▶ Task to carry out: Needed from the entries below: every line that holds the word "time".

Saved entries
○ ○ ○ ○ ○ ○ ○

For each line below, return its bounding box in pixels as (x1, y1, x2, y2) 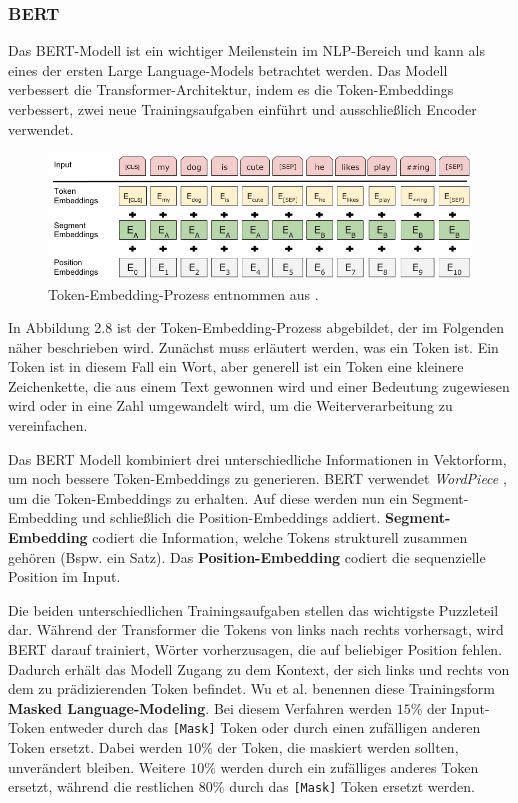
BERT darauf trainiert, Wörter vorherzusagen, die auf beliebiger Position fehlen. (8, 639, 503, 659)
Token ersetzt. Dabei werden (8, 737, 183, 758)
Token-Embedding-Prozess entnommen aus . (48, 283, 319, 304)
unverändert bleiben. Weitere (8, 756, 186, 777)
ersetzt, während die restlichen (8, 776, 195, 797)
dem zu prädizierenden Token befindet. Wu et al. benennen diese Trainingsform (8, 678, 495, 699)
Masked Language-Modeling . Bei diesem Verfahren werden (8, 697, 392, 718)
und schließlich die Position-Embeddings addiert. (82, 507, 381, 528)
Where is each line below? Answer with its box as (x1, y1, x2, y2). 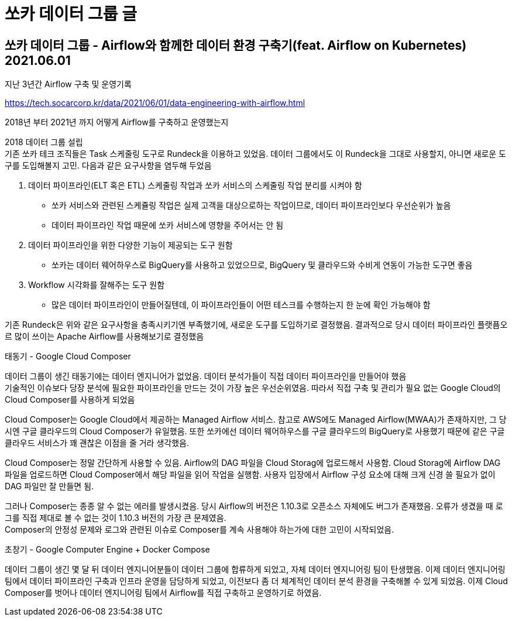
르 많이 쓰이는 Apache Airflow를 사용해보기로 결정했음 (5, 331, 204, 342)
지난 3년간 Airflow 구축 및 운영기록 (5, 79, 132, 90)
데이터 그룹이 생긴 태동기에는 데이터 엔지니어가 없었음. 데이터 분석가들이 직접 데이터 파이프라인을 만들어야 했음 (5, 371, 407, 382)
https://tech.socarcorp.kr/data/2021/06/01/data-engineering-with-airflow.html (5, 98, 305, 108)
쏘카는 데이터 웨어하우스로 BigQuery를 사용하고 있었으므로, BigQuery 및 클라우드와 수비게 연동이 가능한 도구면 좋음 (51, 260, 473, 270)
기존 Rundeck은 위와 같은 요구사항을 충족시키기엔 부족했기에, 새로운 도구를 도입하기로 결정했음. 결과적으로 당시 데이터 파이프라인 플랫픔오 (5, 320, 508, 330)
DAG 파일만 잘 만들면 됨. (5, 481, 94, 492)
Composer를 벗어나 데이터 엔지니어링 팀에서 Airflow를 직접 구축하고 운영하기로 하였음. (5, 588, 322, 598)
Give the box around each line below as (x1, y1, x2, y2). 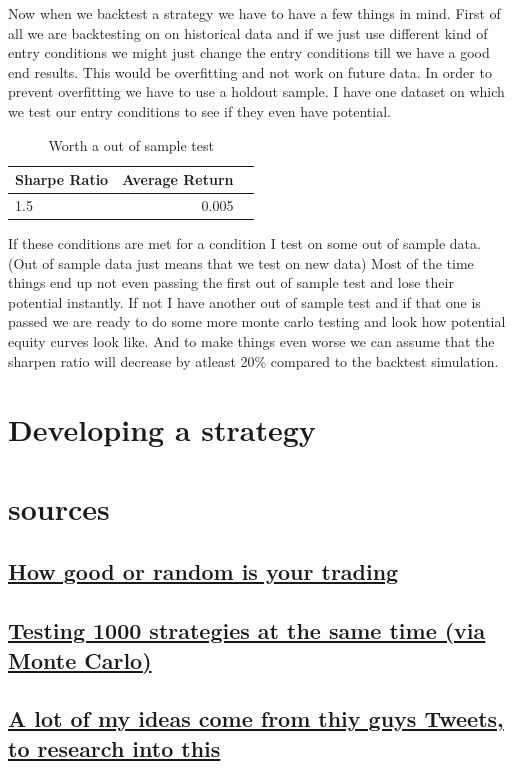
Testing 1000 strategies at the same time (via (8, 615, 486, 646)
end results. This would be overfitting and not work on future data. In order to (8, 61, 492, 82)
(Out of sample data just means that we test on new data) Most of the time (8, 252, 474, 273)
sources (8, 487, 110, 528)
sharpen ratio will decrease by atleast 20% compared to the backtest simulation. (8, 350, 499, 371)
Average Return (122, 169, 234, 190)
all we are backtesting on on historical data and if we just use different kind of (8, 22, 488, 43)
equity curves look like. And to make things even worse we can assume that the (8, 331, 495, 352)

○ ○ ○ ○ ○ ○ ○

▶ Response to this task:
Testing 1000 strategies at the same time (via (8, 615, 486, 646)
(Out of sample data just means that we test on new data) Most of the time (8, 252, 474, 273)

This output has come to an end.